Внутренности театра ослепили Виктора неожиданной имперской роскошью. Барельефы на стенах сияли позолотой; широкие мягкие кресла обтянуты шелковыми гобеленами; парчовый (или, по крайней мере, выглядевший как парчовый) занавес был разукрашен понизу вышитыми снопами пшеницы.
— Не были еще здесь после ремонта? — спросила Вероника.
— Не-а. Интересно, а во сколько он обошелся государству?
В глазах Вероники блеснуло удивление.
— А во сколько государству обойдутся рабочие, которые пьют 'Три топора'? Люди получили храм искусств, и расходы определили так, чтобы получить прибыль. От того, что меньше расходы на лечение, потери от брака, несчастные случаи, уголовщина…
— Ясно… Да, я же забыл взять вам бинокль, — ответил Виктор, желая переменить тему.
— Не надо. У меня прекрасное зрение. В буфет тоже не надо. Давайте просто сядем на свои места и будем ждать начала. Вы читали эту вещь?
— Нет. Как-то не получилось, да и когда в школе учился, на ней внимание как-то не акцентировали.
— Это в начале шестидесятых? Тогда была эпоха волюнтаризма, неотроцкизма, и… и я уже не помню чего. А вы хорошо помните? Вы же в школу, наверное, в пятьдесят шестом пошли?
— Боже, как давно это было… Пятьдесят шестой не помню, пятьдесят восьмой помню, как сейчас.
— А я не помню. Я немного позже родилась. Уже Гагарин в космос слетал. Тогда, наверное, все о космосе мечтали?
— Мечтали. Готовились слетать. Спорили, умеют ли думать машины. Строили высотные здания и планировали покрыть страну сетью скоростных линий. И вообще жизнь была полна чудес и необычайных открытий.
— И полвека не прошло, а совсем другая страна. Про марсианский монолит смотрели?
— Да, в курсе.
— Я вот представляю себе, лет сорок назад — сенсация, марсиане, как их там еще называли…
— Братья по разуму.
— Вот, братья по разуму, наверное, все бы переживали, как будто войну выиграли. Сейчас — в рабочем порядке. Нашли и нашли. Сегодня передавали — решили не трогать, дождаться экспедиции с людьми, марсоход вешку оставил и дальше пошел. Зарегистрировали чудо, цифровую подпись, в банк данных. Я говорю, страна другая. Цифровая страна. Оценки, оценки и оценки, все переводится в числа. Уровень обеспеченности детства, кумулятивные оценки духовного богатства личности, процент рабочих и служащих со вторым-третьим высшим, индекс здоровой жизни… Гордимся перед заграницей яслями, школами, театрами. Вот наш пятый ряд. Держите афишку, я не люблю их читать, пусть будет сюрпризом.

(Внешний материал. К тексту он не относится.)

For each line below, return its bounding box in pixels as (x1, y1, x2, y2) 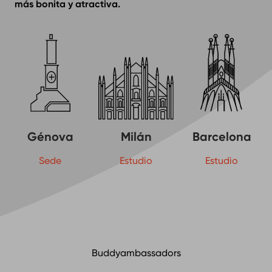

…Артхауса, то-есть того, что Виктор определил для себя как нечто заумное и надоедливое, он так и не увидел. Во-первых, было очень смешно. Спектакль оказался про извечную российскую (а, может, и мировую) глупость. Короче: два чувака, один главный герой неопределенных занятий, то ли журналист, то ли фрилансер, и другой, которого звали Прохор, типа бизнесмен, намылились в столицу, чтобы самореализоваться. И самореализовывались они, в основном бродя по ресторанам и разным тусовкам, где тоже принимали на грудь, и главный герой в конце концов попал в дурку, то ли от пьянства, то ли от окружающего махрового дебилизма, который доставал их так, что поневоле хотелось нажраться.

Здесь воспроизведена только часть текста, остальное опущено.